Disease in ’21 Corn Suggests Adjustments in ’22

Corn growers may well remember 2021 as a year of awesome opportunities and unforeseen risks. DEKALB Asgrow Technical Agronomist Jason Harmon characterizes the northern Indiana corn crop in that manner, starting with a decent seed bed at the start, followed by favorable weather in June and a phenomenal pollination season.

But June was wet and in August the rain events turned off, “and we were really dry and we watched one of our probably highest crop potential years ever slowly dwindle away just due to the fact that we didn’t have moisture to help finish mobilizing nutrients to those kernels that we had set back in July.”

Harvest started well, according to Harmon, and even though kernel fill was not as desired, there were still a lot of kernels and solid yield potential before wind events moved in.

“You know these stalks definitely showed that they did everything they possibly could to finish these ears out and that led to some stalk quality issues late,” Harmon told HAT. “The stalk rot complex was strong and it really ropes back to what we saw in June with all the moisture. June moisture really led to fusarium and a lot of these other diseases to be able to take hold of this plant and they really don’t show themselves unless this plant runs into adversity. That adversity came in two things this year. The first one was drought and then the second was diseases, especially tar spot.”

Harmon believes this year has taught him a lesson about fungicide use next year.

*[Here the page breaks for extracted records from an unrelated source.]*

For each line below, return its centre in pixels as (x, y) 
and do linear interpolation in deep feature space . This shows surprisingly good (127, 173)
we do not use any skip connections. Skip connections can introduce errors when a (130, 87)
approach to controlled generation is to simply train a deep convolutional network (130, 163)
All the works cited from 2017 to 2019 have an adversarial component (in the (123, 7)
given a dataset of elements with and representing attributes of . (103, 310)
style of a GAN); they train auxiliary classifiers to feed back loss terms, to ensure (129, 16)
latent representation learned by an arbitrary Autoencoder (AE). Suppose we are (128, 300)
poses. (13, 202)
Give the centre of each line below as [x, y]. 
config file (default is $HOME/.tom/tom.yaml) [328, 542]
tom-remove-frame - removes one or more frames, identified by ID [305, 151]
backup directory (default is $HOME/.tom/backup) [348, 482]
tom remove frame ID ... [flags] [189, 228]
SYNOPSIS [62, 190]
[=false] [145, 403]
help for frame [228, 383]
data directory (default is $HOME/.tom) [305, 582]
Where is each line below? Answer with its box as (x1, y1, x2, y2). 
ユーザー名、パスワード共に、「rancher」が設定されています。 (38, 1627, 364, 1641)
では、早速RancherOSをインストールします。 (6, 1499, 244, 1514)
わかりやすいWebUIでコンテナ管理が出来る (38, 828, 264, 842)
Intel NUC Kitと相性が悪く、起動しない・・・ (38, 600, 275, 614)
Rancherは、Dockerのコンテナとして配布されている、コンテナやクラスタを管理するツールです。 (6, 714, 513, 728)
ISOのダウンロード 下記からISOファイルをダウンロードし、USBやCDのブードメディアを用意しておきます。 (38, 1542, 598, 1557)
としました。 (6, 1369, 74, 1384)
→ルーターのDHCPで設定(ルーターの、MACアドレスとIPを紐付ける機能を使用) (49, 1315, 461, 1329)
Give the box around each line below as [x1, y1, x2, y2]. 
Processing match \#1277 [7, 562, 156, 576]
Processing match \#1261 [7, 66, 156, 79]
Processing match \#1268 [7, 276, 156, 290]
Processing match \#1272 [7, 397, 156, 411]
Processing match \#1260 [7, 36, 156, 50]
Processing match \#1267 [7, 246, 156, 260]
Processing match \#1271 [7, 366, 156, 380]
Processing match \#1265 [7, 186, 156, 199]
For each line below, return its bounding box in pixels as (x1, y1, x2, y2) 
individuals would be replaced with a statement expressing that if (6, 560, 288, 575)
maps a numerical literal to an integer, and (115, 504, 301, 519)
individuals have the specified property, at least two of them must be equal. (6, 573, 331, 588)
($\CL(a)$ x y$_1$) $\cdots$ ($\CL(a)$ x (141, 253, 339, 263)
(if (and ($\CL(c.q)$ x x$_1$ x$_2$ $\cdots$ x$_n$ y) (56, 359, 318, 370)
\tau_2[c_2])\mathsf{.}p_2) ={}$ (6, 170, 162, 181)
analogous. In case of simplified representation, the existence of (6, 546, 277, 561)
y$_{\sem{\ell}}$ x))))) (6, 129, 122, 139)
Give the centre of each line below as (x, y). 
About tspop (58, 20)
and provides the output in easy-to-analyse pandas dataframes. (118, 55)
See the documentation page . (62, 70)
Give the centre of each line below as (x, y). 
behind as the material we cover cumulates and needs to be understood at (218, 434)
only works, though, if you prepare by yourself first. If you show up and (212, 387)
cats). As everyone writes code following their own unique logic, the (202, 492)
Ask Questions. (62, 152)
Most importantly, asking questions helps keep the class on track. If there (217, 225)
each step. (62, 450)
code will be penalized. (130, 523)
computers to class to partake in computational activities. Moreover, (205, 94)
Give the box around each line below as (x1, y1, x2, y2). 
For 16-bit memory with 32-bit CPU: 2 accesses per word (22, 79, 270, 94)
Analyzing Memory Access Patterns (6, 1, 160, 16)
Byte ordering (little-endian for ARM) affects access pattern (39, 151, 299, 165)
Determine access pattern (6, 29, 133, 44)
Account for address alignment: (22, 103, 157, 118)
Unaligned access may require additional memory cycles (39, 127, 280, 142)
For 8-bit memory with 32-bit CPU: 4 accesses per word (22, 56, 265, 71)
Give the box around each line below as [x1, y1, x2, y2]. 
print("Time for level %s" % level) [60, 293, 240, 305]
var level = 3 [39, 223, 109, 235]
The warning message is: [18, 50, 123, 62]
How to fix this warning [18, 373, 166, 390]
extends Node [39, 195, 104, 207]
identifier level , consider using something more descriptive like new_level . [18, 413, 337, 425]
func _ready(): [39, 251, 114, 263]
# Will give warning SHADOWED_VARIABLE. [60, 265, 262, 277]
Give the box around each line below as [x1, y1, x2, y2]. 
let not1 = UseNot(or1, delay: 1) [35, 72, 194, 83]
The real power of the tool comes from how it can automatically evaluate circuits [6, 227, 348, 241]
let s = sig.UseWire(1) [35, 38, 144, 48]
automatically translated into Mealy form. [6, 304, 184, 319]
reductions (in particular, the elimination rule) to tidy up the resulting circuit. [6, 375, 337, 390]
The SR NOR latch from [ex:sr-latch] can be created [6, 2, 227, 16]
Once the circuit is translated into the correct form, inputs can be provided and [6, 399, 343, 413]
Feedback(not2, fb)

“A tool that we have found that has great efficacy against diseases and that’s fungicides,” he explains. “But I’m going to put a little twist on it. I want to move it up sooner. I think we need to start utilizing our fungicides sooner and we need to start thinking about why we want to use to use it sooner. This year showed that we got infected in June because of how late, in May we didn’t have that extremely fast growth, so we were sitting out there in the environment. Our seed treatments only have so long to last because there’s only so much put on that real state of that seed, so are our plants were opened up to get infected, and they did. So let’s clean that plant out. Let’s do it on a V5 to V8 time frame because that’s a great time to get fusarium out of that plant so that in if we run into adversity late we will not have a lot of that disease pathogen in our plants to really cause a stalk rot complex.”

He says be prepared to go with a tassel application of fungicide sooner rather than later next year if we have another really wet June.

And how did DEKALB corn perform with all of 2021’s ups and downs?

“We have 39 plots in our system where we’re sitting at a 233-bushel average across these plots throughout the northern half of Indiana. There’s nothing pinpointed on the best dirt. It’s across many geographies and I’m excited to see how DEKALB consistency has played out for our growers this year.”